■ WORK INSTRUCTIONS
All of the data is to be set down again without alteration.

■ TASK INPUTS

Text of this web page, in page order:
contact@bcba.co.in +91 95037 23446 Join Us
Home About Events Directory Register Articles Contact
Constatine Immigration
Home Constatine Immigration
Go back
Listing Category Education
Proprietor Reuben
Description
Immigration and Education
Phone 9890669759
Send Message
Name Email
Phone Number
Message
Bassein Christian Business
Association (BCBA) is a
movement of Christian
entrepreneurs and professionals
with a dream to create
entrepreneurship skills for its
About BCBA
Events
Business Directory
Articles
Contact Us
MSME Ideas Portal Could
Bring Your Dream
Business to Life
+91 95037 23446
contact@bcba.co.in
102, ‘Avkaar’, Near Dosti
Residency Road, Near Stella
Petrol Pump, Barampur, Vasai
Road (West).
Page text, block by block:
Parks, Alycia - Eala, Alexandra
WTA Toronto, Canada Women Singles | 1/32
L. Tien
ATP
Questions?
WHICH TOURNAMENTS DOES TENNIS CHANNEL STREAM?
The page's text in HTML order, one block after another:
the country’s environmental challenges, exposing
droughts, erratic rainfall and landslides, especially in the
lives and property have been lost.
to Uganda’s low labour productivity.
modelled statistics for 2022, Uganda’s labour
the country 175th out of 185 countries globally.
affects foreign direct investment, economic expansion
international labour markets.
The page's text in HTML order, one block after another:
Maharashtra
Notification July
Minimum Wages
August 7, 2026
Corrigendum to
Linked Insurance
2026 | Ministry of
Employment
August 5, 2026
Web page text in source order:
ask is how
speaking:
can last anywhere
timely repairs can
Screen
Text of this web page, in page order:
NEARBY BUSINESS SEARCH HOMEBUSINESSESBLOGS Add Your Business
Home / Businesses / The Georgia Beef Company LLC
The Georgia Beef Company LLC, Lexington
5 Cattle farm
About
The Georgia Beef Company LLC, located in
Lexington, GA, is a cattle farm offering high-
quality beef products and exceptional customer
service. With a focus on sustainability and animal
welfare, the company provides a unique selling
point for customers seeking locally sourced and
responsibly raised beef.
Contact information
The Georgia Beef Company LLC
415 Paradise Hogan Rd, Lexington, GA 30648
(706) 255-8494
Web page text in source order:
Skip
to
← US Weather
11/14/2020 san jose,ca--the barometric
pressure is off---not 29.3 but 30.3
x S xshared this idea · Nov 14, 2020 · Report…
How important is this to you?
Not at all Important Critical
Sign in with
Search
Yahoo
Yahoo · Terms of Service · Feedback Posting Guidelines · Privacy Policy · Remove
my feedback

■ SOLUTION
Text of this web page, in page order:
contact@bcba.co.in +91 95037 23446 Join Us
Home About Events Directory Register Articles Contact
Constatine Immigration
Home Constatine Immigration
Go back
Listing Category Education
Proprietor Reuben
Description
Immigration and Education
Phone 9890669759
Send Message
Name Email
Phone Number
Message
Bassein Christian Business
Association (BCBA) is a
movement of Christian
entrepreneurs and professionals
with a dream to create
entrepreneurship skills for its
About BCBA
Events
Business Directory
Articles
Contact Us
MSME Ideas Portal Could
Bring Your Dream
Business to Life
+91 95037 23446
contact@bcba.co.in
102, ‘Avkaar’, Near Dosti
Residency Road, Near Stella
Petrol Pump, Barampur, Vasai
Road (West).
Page text, block by block:
Parks, Alycia - Eala, Alexandra
WTA Toronto, Canada Women Singles | 1/32
L. Tien
ATP
Questions?
WHICH TOURNAMENTS DOES TENNIS CHANNEL STREAM?
The page's text in HTML order, one block after another:
the country’s environmental challenges, exposing
droughts, erratic rainfall and landslides, especially in the
lives and property have been lost.
to Uganda’s low labour productivity.
modelled statistics for 2022, Uganda’s labour
the country 175th out of 185 countries globally.
affects foreign direct investment, economic expansion
international labour markets.
The page's text in HTML order, one block after another:
Maharashtra
Notification July
Minimum Wages
August 7, 2026
Corrigendum to
Linked Insurance
2026 | Ministry of
Employment
August 5, 2026
Web page text in source order:
ask is how
speaking:
can last anywhere
timely repairs can
Screen
Text of this web page, in page order:
NEARBY BUSINESS SEARCH HOMEBUSINESSESBLOGS Add Your Business
Home / Businesses / The Georgia Beef Company LLC
The Georgia Beef Company LLC, Lexington
5 Cattle farm
About
The Georgia Beef Company LLC, located in
Lexington, GA, is a cattle farm offering high-
quality beef products and exceptional customer
service. With a focus on sustainability and animal
welfare, the company provides a unique selling
point for customers seeking locally sourced and
responsibly raised beef.
Contact information
The Georgia Beef Company LLC
415 Paradise Hogan Rd, Lexington, GA 30648
(706) 255-8494
Web page text in source order:
Skip
to
← US Weather
11/14/2020 san jose,ca--the barometric
pressure is off---not 29.3 but 30.3
x S xshared this idea · Nov 14, 2020 · Report…
How important is this to you?
Not at all Important Critical
Sign in with
Search
Yahoo
Yahoo · Terms of Service · Feedback Posting Guidelines · Privacy Policy · Remove
my feedback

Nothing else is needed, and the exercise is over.